> **Dataset records**:

....................

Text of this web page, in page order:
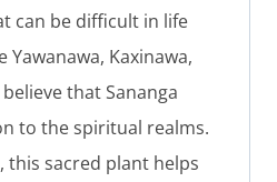
can be difficult in life
Kaxinawa,
that Sananga
to the spiritual realms.
this sacred plant helps
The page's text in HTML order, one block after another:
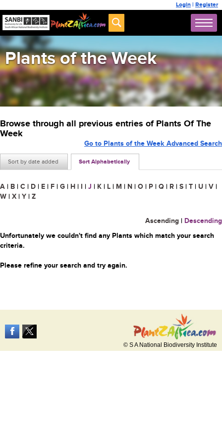
Login | Register
Plants of the Week
Browse through all previous entries of Plants Of The
Week
Sort by date added Sort Alphabetically
Go to Plants of the Week Advanced Search
A | B | C | D | E | F | G | H | I | J | K | L | M | N | O | P | Q | R | S | T | U | V |
W | X | Y | Z
Ascending | Descending
Unfortunately we couldn't find any Plants which match your search
criteria.
Please refine your search and try again.
© S A National Biodiversity Institute
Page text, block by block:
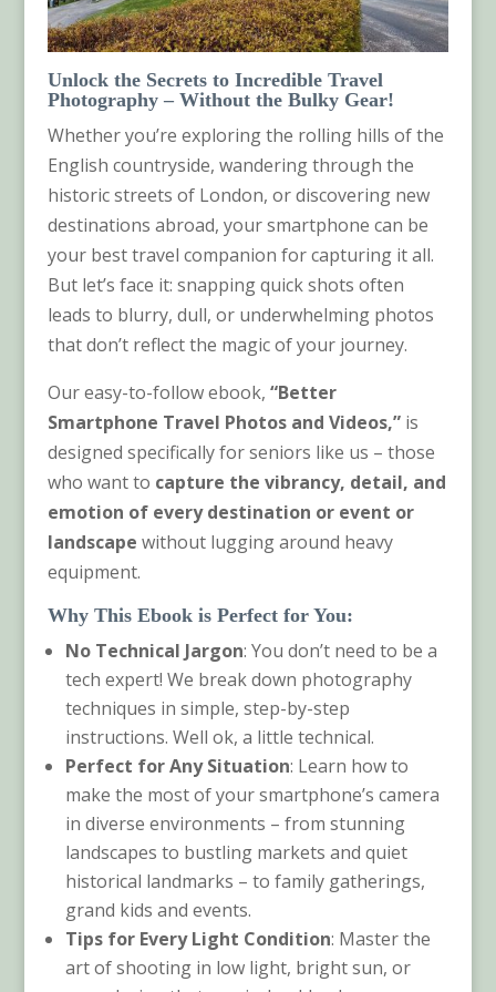
Unlock the Secrets to Incredible Travel
Photography – Without the Bulky Gear!
Whether you’re exploring the rolling hills of the
English countryside, wandering through the
historic streets of London, or discovering new
destinations abroad, your smartphone can be
your best travel companion for capturing it all.
But let’s face it: snapping quick shots often
leads to blurry, dull, or underwhelming photos
that don’t reflect the magic of your journey.
Our easy-to-follow ebook, “Better
Smartphone Travel Photos and Videos,”is
designed specifically for seniors like us – those
who want to capture the vibrancy, detail, and
emotion of every destination or event or
landscape without lugging around heavy
equipment.
Why This Ebook is Perfect for You:
No Technical Jargon: You don’t need to be a
tech expert! We break down photography
techniques in simple, step-by-step
instructions. Well ok, a little technical.
Perfect for Any Situation: Learn how to
make the most of your smartphone’s camera
in diverse environments – from stunning
landscapes to bustling markets and quiet
historical landmarks – to family gatherings,
grand kids and events.
Tips for Every Light Condition: Master the
art of shooting in low light, bright sun, or
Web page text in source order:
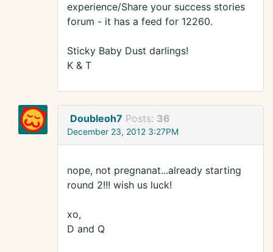
experience/Share your success stories
forum - it has a feed for 12260.
Sticky Baby Dust darlings!
K & T
Doubleoh7 Posts: 36
December 23, 2012 3:27PM
nope, not pregnanat...already starting
round 2!!! wish us luck!
xo,
D and Q
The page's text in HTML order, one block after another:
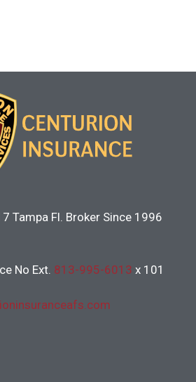
Tampa Fl. Broker Since 1996
No Ext. 813-995-6013 x 101
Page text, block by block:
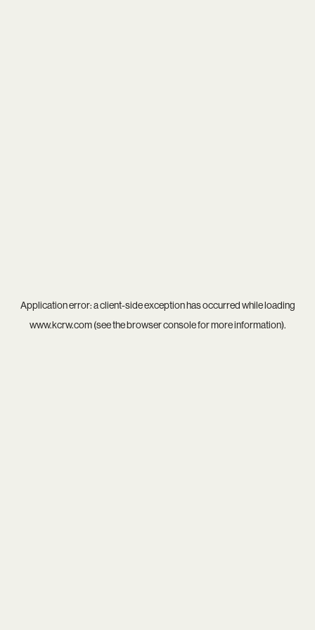
Application error: aclient-side exception has occurred while loading
www.kcrw.com(see thebrowser consolefor more information).
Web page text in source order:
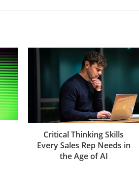
Critical Thinking Skills
Every Sales Rep Needs in
the Age of AI
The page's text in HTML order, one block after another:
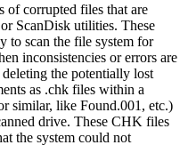
corrupted files that are
ScanDisk utilities. These
to scan the file system for
inconsistencies or errors are
the potentially lost
as .chk files within a
similar, like Found.001, etc.)
drive. These CHK files
the system could not
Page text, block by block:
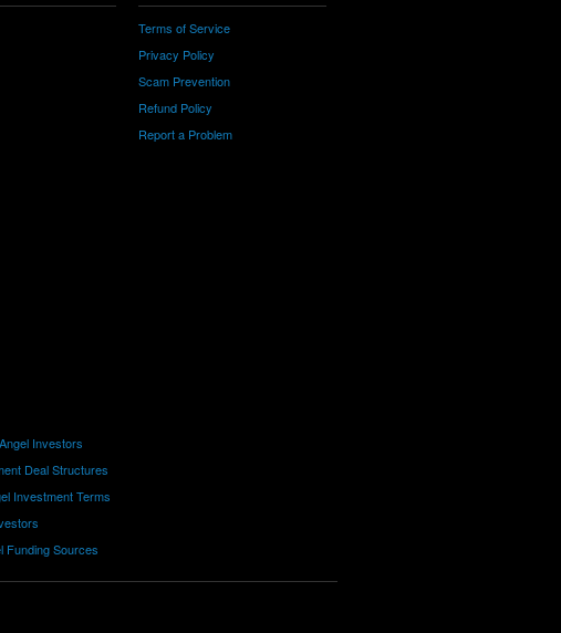
Investors
Deal Structures
Investment Terms
Funding Sources
Terms of Service
Privacy Policy
Scam Prevention
Refund Policy
Report a Problem
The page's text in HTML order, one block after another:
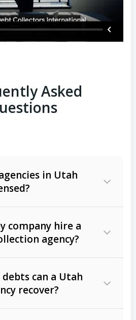
Asked
in Utah
company hire a
agency?
can a Utah
recover?
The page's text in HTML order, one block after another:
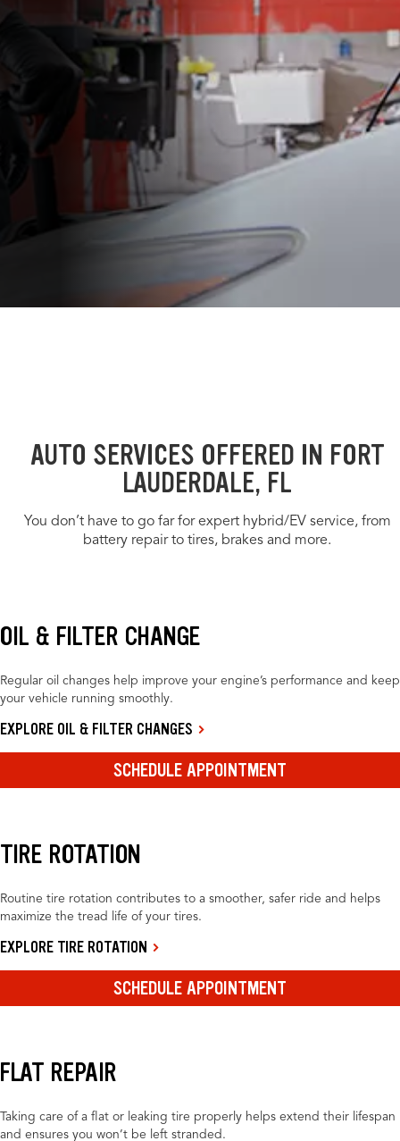
AUTO SERVICES OFFERED IN FORT
LAUDERDALE, FL
You don’t have to go far for expert hybrid/EV service, from
battery repair to tires, brakes and more.
OIL & FILTER CHANGE
Regular oil changes help improve your engine’s performance and keep
your vehicle running smoothly.
EXPLORE OIL & FILTER CHANGES
SCHEDULE APPOINTMENT
TIRE ROTATION
Routine tire rotation contributes to a smoother, safer ride and helps
maximize the tread life of your tires.
EXPLORE TIRE ROTATION
SCHEDULE APPOINTMENT
FLAT REPAIR
Taking care of a flat or leaking tire properly helps extend their lifespan
and ensures you won’t be left stranded.
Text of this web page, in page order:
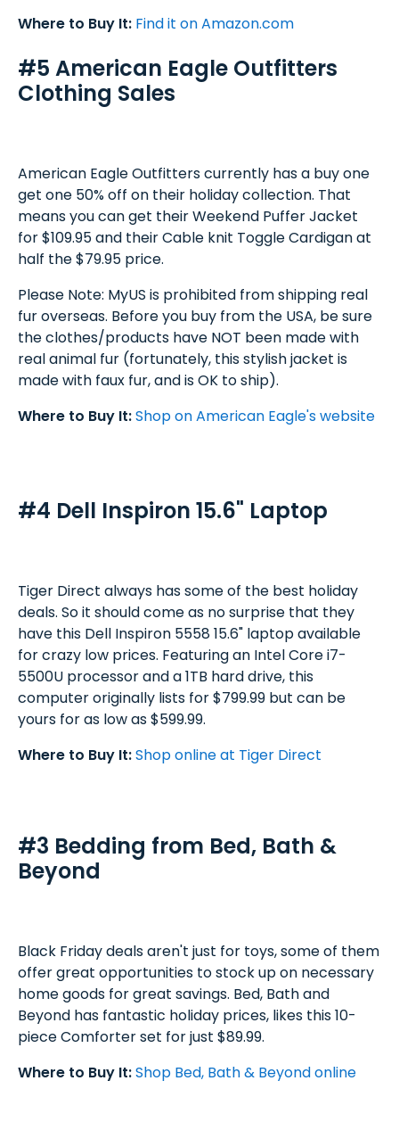
Where to Buy It: Find it on Amazon.com
#5 American Eagle Outfitters
Clothing Sales
American Eagle Outfitters currently has a buy one
get one 50% off on their holiday collection. That
means you can get their Weekend Puffer Jacket
for $109.95 and their Cable knit Toggle Cardigan at
half the $79.95 price.
Please Note: MyUS is prohibited from shipping real
fur overseas. Before you buy from the USA, be sure
the clothes/products have NOT been made with
real animal fur (fortunately, this stylish jacket is
made with faux fur, and is OK to ship).
Where to Buy It:Shop on American Eagle's website
#4 Dell Inspiron 15.6" Laptop
Tiger Direct always has some of the best holiday
deals. So it should come as no surprise that they
have this Dell Inspiron 5558 15.6" laptop available
for crazy low prices. Featuring an Intel Core i7-
5500U processor and a 1TB hard drive, this
computer originally lists for $799.99 but can be
yours for as low as $599.99.
Where to Buy It:Shop online at Tiger Direct
#3 Bedding from Bed, Bath &
Beyond
Black Friday deals aren't just for toys, some of them
offer great opportunities to stock up on necessary
home goods for great savings. Bed, Bath and
Beyond has fantastic holiday prices, likes this 10-
piece Comforter set for just $89.99.
Where to Buy It:Shop Bed, Bath & Beyond online
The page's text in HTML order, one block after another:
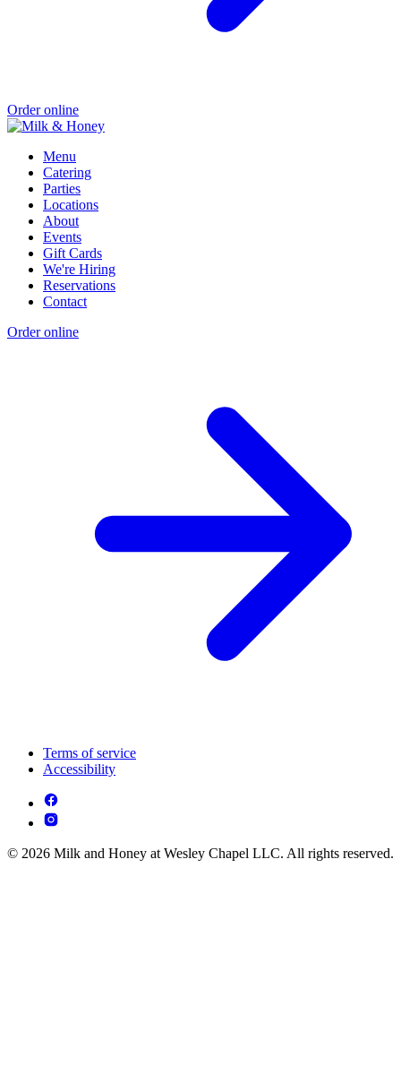
Order online
Menu
Catering
Parties
Locations
About
Events
Gift Cards
We're Hiring
Reservations
Contact
Order online
Terms of service
Accessibility
© 2026 Milk and Honey at Wesley Chapel LLC. All rights reserved.
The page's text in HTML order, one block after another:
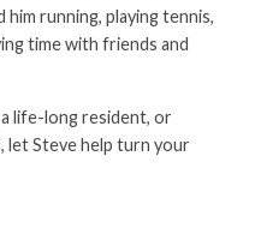
running, playing tennis,
time with friends and
life-long resident, or
let Steve help turn your

....................

> **WHAT IS REQUIRED**: In your copy, include no pictures, but set down every record exactly.

> **OUTPUT FOR THIS TASK**:
Text of this web page, in page order:
can be difficult in life
Kaxinawa,
that Sananga
to the spiritual realms.
this sacred plant helps
The page's text in HTML order, one block after another:
Login | Register
Plants of the Week
Browse through all previous entries of Plants Of The
Week
Sort by date added Sort Alphabetically
Go to Plants of the Week Advanced Search
A | B | C | D | E | F | G | H | I | J | K | L | M | N | O | P | Q | R | S | T | U | V |
W | X | Y | Z
Ascending | Descending
Unfortunately we couldn't find any Plants which match your search
criteria.
Please refine your search and try again.
© S A National Biodiversity Institute
Page text, block by block:
Unlock the Secrets to Incredible Travel
Photography – Without the Bulky Gear!
Whether you’re exploring the rolling hills of the
English countryside, wandering through the
historic streets of London, or discovering new
destinations abroad, your smartphone can be
your best travel companion for capturing it all.
But let’s face it: snapping quick shots often
leads to blurry, dull, or underwhelming photos
that don’t reflect the magic of your journey.
Our easy-to-follow ebook, “Better
Smartphone Travel Photos and Videos,”is
designed specifically for seniors like us – those
who want to capture the vibrancy, detail, and
emotion of every destination or event or
landscape without lugging around heavy
equipment.
Why This Ebook is Perfect for You:
No Technical Jargon: You don’t need to be a
tech expert! We break down photography
techniques in simple, step-by-step
instructions. Well ok, a little technical.
Perfect for Any Situation: Learn how to
make the most of your smartphone’s camera
in diverse environments – from stunning
landscapes to bustling markets and quiet
historical landmarks – to family gatherings,
grand kids and events.
Tips for Every Light Condition: Master the
art of shooting in low light, bright sun, or
Web page text in source order:
experience/Share your success stories
forum - it has a feed for 12260.
Sticky Baby Dust darlings!
K & T
Doubleoh7 Posts: 36
December 23, 2012 3:27PM
nope, not pregnanat...already starting
round 2!!! wish us luck!
xo,
D and Q
The page's text in HTML order, one block after another:
Tampa Fl. Broker Since 1996
No Ext. 813-995-6013 x 101
Page text, block by block:
Application error: aclient-side exception has occurred while loading
www.kcrw.com(see thebrowser consolefor more information).
Web page text in source order:
Critical Thinking Skills
Every Sales Rep Needs in
the Age of AI
The page's text in HTML order, one block after another:
corrupted files that are
ScanDisk utilities. These
to scan the file system for
inconsistencies or errors are
the potentially lost
as .chk files within a
similar, like Found.001, etc.)
drive. These CHK files
the system could not
Page text, block by block:
Investors
Deal Structures
Investment Terms
Funding Sources
Terms of Service
Privacy Policy
Scam Prevention
Refund Policy
Report a Problem
The page's text in HTML order, one block after another:
Asked
in Utah
company hire a
agency?
can a Utah
recover?
The page's text in HTML order, one block after another:
AUTO SERVICES OFFERED IN FORT
LAUDERDALE, FL
You don’t have to go far for expert hybrid/EV service, from
battery repair to tires, brakes and more.
OIL & FILTER CHANGE
Regular oil changes help improve your engine’s performance and keep
your vehicle running smoothly.
EXPLORE OIL & FILTER CHANGES
SCHEDULE APPOINTMENT
TIRE ROTATION
Routine tire rotation contributes to a smoother, safer ride and helps
maximize the tread life of your tires.
EXPLORE TIRE ROTATION
SCHEDULE APPOINTMENT
FLAT REPAIR
Taking care of a flat or leaking tire properly helps extend their lifespan
and ensures you won’t be left stranded.
Text of this web page, in page order:
Where to Buy It: Find it on Amazon.com
#5 American Eagle Outfitters
Clothing Sales
American Eagle Outfitters currently has a buy one
get one 50% off on their holiday collection. That
means you can get their Weekend Puffer Jacket
for $109.95 and their Cable knit Toggle Cardigan at
half the $79.95 price.
Please Note: MyUS is prohibited from shipping real
fur overseas. Before you buy from the USA, be sure
the clothes/products have NOT been made with
real animal fur (fortunately, this stylish jacket is
made with faux fur, and is OK to ship).
Where to Buy It:Shop on American Eagle's website
#4 Dell Inspiron 15.6" Laptop
Tiger Direct always has some of the best holiday
deals. So it should come as no surprise that they
have this Dell Inspiron 5558 15.6" laptop available
for crazy low prices. Featuring an Intel Core i7-
5500U processor and a 1TB hard drive, this
computer originally lists for $799.99 but can be
yours for as low as $599.99.
Where to Buy It:Shop online at Tiger Direct
#3 Bedding from Bed, Bath &
Beyond
Black Friday deals aren't just for toys, some of them
offer great opportunities to stock up on necessary
home goods for great savings. Bed, Bath and
Beyond has fantastic holiday prices, likes this 10-
piece Comforter set for just $89.99.
Where to Buy It:Shop Bed, Bath & Beyond online
The page's text in HTML order, one block after another:
Order online
Menu
Catering
Parties
Locations
About
Events
Gift Cards
We're Hiring
Reservations
Contact
Order online
Terms of service
Accessibility
© 2026 Milk and Honey at Wesley Chapel LLC. All rights reserved.
The page's text in HTML order, one block after another:
running, playing tennis,
time with friends and
life-long resident, or
let Steve help turn your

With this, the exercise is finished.